“Drink a lot of water even before you feel thirsty or in quantities indicated by your doctor.” (Gouvernement du Québec, Heatwave, 2007)
For those who are extremely hot (as a result of environmental conditions or strenuous exercise), the single most important precaution they can take to prevent the development of a heat-related illness (apart from getting out of the heat, for those who are environmentally exposed) is to maintain the body’s water level.1 The best way to do this is to drink water at a rate equivalent to its loss.2
Currently, many public messages, recommending the appropriate quantity and frequency of water consumption during extreme heat, are often confusing or misleading.3
Under conditions of extreme body heat, the major thermoregulatory mechanism (method the body uses to keep its core temperature within acceptable limits) is sweating. In fact, approximately 90% of the body’s ability to cool itself relies on the evaporation of sweat from the body.4 This translates into a considerable cooling effect.

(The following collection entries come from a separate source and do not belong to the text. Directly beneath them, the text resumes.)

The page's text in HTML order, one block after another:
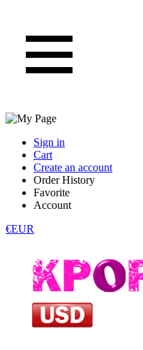
Sign in
Cart
Create an account
Order History
Favorite
Account
€EUR
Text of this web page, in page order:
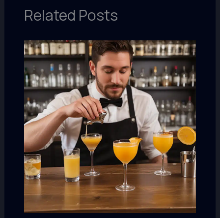
Related Posts
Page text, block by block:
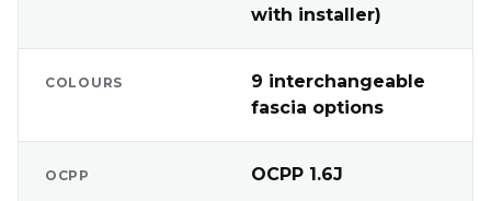
with installer)
COLOURS
9 interchangeable
fascia options
OCPP OCPP 1.6J
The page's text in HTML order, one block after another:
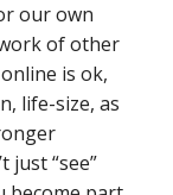
our own
of other
is ok,
life-size, as
just “see”
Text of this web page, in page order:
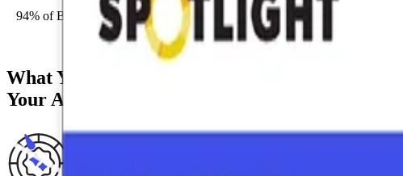
94% of B2B buyers leverage genAI tools in their journeys (Forrester
Request an AI
What You'll Gain From
Your Assessment

Sweating also results in water loss from the body. This varies, not only with the degree of heat experienced by the body but also with the degree of acclimatization (see earlier article: Acclimatization). With acclimatization, the physiological changes that occur include a more conservative (decreased fluid volume and salt content) sweating mechanism.5, 6 Such factors as activity level, type of clothing, opportunity to cool off periodically are also important considerations.

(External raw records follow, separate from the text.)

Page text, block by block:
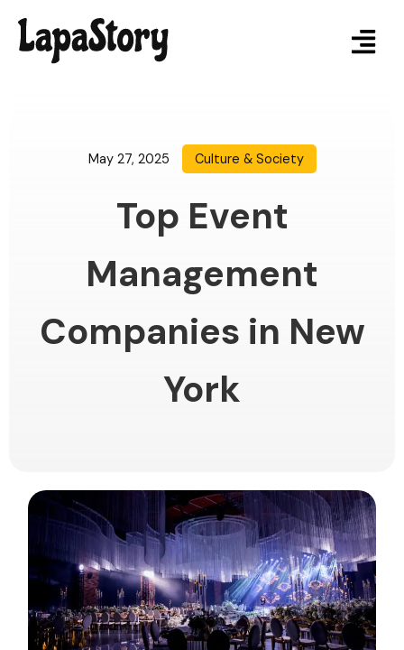
May 27, 2025 Culture & Society
Top Event
Management
Companies in New
York
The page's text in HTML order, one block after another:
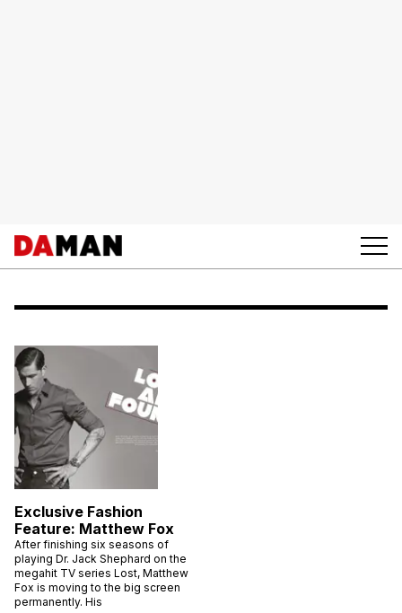
Exclusive Fashion
Feature: Matthew Fox
After finishing six seasons of
playing Dr. Jack Shephard on the
megahit TV series Lost, Matthew
Fox is moving to the big screen
permanently. His
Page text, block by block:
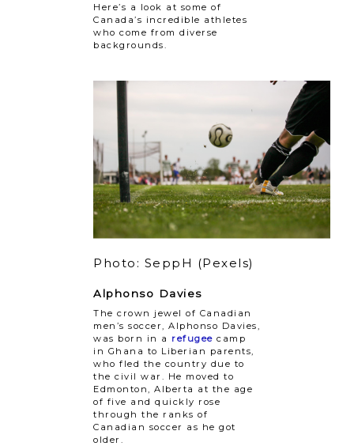
Here’s a look at some of
Canada’s incredible athletes
who come from diverse
backgrounds.
Photo: SeppH (Pexels)
Alphonso Davies
The crown jewel of Canadian
men’s soccer, Alphonso Davies,
was born in a refugee camp
in Ghana to Liberian parents,
who fled the country due to
the civil war. He moved to
Edmonton, Alberta at the age
of five and quickly rose
through the ranks of
Canadian soccer as he got
older.
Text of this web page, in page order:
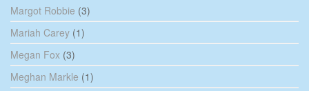
Margot Robbie (3)
Mariah Carey (1)
Megan Fox (3)
Meghan Markle (1)
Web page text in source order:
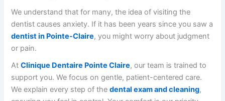
We understand that for many, the idea of visiting the
dentist causes anxiety. If it has been years since you saw a
dentist in Pointe-Claire, you might worry about judgment
or pain.
AtClinique Dentaire Pointe Claire, our team is trained to
support you. We focus on gentle, patient-centered care.
We explain every step of thedental exam and cleaning,

Dehydration impairs the body’s ability to maintain optimal core temperature. Many organs depend on water to sustain membrane gradients of ions in the cells to maintain appropriate electrical activity and to support normal cell function. Changes in ion and electrolyte concentrations can interrupt cardiac muscle contractions, cause muscle spasms7, gastro-intestinal disturbances, and lead to problems with the normal functioning of muscles and nerve cells.8
One key point to note is that the sense of thirst (particularly in the elderly) is not a useful index of the need to consume water and become rehydrated. At a water loss corresponding to a reduction in body weight by 1%, there are already consequences, such as, increased strain on the heart as a result of pumping blood that is more viscous. This could be a significant factor in direct heat-related illnesses, such as, heat exhaustion or indirect heat-related causes of death such as heart attack.
Water and thirst
During extreme heat events or vigorous exertion, the consumption of water before feeling thirsty should be encouraged. Once thirst is perceived, a person is already suffering from mild dehydration (Table 1).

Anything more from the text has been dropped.